YOUR OBJECTIVE:
This task calls for copying each line below that contains "macro".

————————

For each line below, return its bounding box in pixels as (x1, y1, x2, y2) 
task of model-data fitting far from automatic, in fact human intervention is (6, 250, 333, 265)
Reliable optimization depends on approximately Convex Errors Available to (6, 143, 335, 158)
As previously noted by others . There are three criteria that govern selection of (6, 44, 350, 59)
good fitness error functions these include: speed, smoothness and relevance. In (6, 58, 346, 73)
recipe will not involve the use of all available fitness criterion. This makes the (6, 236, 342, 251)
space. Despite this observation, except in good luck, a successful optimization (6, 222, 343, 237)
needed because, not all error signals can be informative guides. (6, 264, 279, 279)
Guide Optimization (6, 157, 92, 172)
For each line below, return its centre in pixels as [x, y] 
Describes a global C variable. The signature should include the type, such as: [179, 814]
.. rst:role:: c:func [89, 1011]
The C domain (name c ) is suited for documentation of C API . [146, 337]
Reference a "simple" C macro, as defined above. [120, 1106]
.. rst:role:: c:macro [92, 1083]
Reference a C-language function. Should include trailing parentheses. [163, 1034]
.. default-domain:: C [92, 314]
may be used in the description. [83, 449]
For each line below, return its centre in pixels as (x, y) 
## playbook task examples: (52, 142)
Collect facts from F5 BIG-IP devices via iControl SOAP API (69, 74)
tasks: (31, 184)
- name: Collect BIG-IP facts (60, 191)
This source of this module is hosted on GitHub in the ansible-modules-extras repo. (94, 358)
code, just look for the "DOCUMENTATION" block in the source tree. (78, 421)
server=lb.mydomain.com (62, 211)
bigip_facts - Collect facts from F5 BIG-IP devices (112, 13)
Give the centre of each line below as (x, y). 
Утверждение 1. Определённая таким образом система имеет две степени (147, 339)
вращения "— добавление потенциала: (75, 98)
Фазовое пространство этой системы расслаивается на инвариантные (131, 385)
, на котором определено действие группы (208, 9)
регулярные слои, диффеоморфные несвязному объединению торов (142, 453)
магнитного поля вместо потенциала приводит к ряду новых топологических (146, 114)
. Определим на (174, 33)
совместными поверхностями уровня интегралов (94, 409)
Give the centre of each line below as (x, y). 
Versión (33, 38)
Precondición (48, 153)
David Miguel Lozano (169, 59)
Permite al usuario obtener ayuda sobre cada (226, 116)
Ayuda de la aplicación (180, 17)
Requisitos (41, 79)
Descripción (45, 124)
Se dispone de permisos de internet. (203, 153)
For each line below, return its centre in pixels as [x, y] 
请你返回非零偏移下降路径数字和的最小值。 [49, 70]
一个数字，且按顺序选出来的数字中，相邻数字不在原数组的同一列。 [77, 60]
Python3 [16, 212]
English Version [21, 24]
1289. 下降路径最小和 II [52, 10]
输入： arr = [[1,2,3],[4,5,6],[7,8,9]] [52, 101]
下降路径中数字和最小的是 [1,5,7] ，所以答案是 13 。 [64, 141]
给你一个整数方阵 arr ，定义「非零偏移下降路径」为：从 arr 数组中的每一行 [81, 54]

————————

WRITTEN RESPONSE:
Reference a "simple" C macro, as defined above. [120, 1106]
.. rst:role:: c:macro [92, 1083]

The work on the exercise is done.